▶ _DESCRIPTION OF THE TASK_:
Provide nothing except how many lines of the data contain the word "repository".

▶ _DATA PROVIDED_:
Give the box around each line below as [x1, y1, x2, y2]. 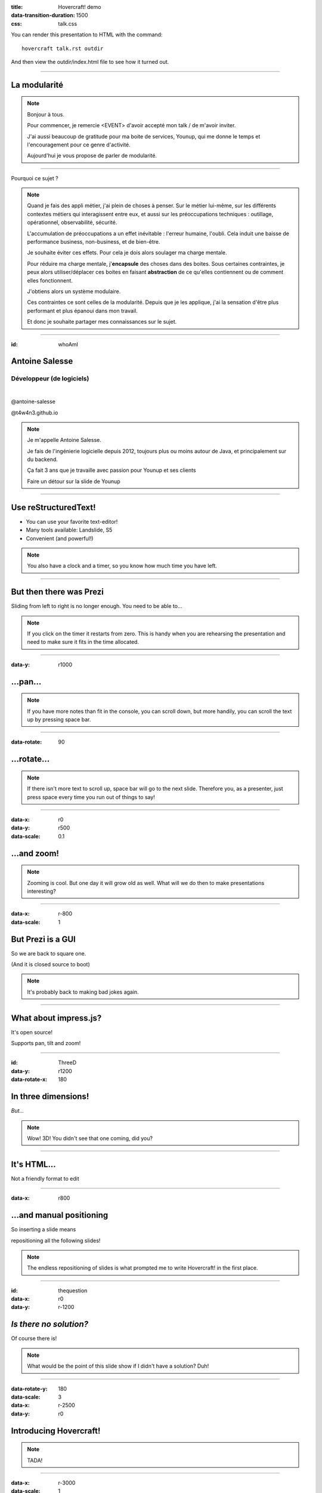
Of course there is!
...
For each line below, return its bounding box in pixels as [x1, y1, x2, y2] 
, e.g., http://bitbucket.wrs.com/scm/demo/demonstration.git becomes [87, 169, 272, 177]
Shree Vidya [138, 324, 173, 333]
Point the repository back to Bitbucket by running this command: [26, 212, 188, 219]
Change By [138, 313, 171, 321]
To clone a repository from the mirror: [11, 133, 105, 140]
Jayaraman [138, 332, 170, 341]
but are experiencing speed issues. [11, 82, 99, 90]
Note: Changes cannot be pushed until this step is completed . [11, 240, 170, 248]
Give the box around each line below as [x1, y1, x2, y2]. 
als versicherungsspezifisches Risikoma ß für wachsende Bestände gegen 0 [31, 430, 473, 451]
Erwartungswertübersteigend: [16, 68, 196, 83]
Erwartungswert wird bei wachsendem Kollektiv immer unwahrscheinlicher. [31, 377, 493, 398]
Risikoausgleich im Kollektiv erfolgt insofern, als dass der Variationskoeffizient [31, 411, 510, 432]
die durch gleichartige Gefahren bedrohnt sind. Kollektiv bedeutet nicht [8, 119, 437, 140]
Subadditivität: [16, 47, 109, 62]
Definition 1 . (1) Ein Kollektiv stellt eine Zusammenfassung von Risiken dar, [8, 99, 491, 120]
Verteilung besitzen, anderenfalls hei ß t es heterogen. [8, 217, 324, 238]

▶ _RESPONSE BELOW_:
2